Facetas


Un capitán, un crucero y tres paraísos

LAURA ANAYA GARRIDO

06 de mayo de 2018 12:00 AM

El capitán solía ser paramédico.
Mucho antes de dirigir el timón del imponente Monarch, un crucero de Pullmantur que puede transportar a unos 2.700 pasajeros, 800 tripulantes y no sé cuántas toneladas de comida, Alex Norenko andaba a la velocidad que ordenan las sirenas de las ambulancias, se movía entre la vida y la muerte. Ahora estamos muy lejos de todo eso y de su natal Ucrania, navegando sobre las aguas del Caribe colombiano. Acabamos de zarpar desde Cartagena de Indias en un viaje bautizado con un nombre prometedor: Antillas y el Caribe Sur. Gracias al simulacro, que hicimos justo después de embarcar, ya sé que si suenan cinco pitidos leves y uno laaaargo estamos en problemas, que debo buscar el chaleco salvavidas y subir rápido por las escaleras a la cubierta 7.
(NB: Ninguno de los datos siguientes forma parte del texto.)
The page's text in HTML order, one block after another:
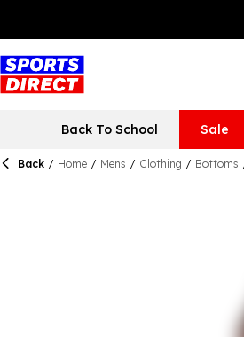
Back To School Sale
Back / Home / Mens / Clothing / Bottoms
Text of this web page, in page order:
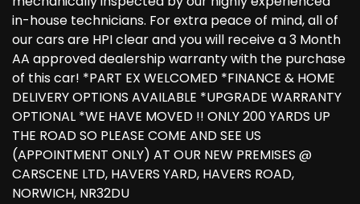
in-house technicians. For extra peace of mind, all of
our cars are HPI clear and you will receive a 3 Month
AA approved dealership warranty with the purchase
of this car! *PART EX WELCOMED *FINANCE & HOME
DELIVERY OPTIONS AVAILABLE *UPGRADE WARRANTY
OPTIONAL *WE HAVE MOVED !! ONLY 200 YARDS UP
THE ROAD SO PLEASE COME AND SEE US
(APPOINTMENT ONLY) AT OUR NEW PREMISES @
CARSCENE LTD, HAVERS YARD, HAVERS ROAD,
NORWICH, NR32DU

Todo está listo y ahora solo tenemos que navegar dos noches y un día para llegar a nuestro primer destino: Curazao.

Alex navegó para buscar sus milagros
Escucho al capitán Alex decir en su inglés pausado que todos los días despierta a las cuatro o cinco de la madrugada, pero no puedo dejar de preguntarme cómo es que uno pasa de una ambulancia a ser ‘el más’, y no de cualquier barquito: de un crucero.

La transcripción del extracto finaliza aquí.